[Items from a data source]
= = = = = = =
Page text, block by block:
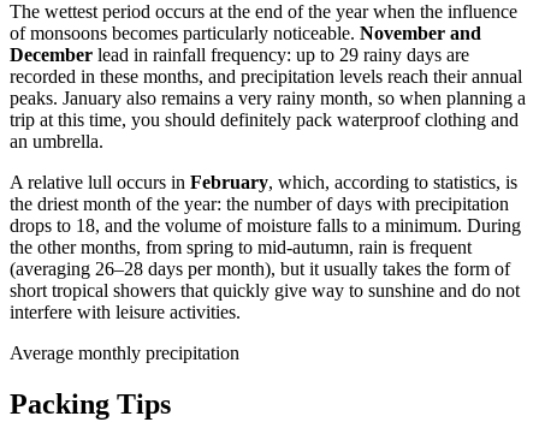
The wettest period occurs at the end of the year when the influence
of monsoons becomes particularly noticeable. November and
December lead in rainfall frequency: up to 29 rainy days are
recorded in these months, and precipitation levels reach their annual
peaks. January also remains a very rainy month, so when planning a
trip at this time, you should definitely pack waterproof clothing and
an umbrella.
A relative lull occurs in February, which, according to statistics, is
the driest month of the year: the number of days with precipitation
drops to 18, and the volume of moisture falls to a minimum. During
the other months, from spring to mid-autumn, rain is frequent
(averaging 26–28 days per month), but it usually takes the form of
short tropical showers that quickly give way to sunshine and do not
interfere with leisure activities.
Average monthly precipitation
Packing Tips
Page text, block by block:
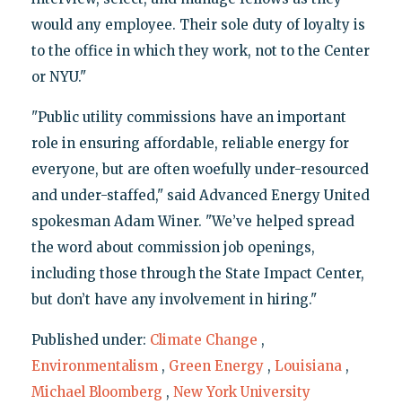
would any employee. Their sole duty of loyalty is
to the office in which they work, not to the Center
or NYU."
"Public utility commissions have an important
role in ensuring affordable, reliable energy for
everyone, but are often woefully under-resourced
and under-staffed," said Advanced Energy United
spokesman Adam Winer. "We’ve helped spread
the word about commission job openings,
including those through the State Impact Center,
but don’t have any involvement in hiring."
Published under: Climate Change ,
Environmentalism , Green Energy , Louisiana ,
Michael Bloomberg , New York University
= = = = = = =
→ YOUR ASSIGNMENT:
The lines of the records that contain the string "under" should be located and copied.

→ EXERCISE ANSWER:
everyone, but are often woefully under-resourced
and under-staffed," said Advanced Energy United
Published under: Climate Change ,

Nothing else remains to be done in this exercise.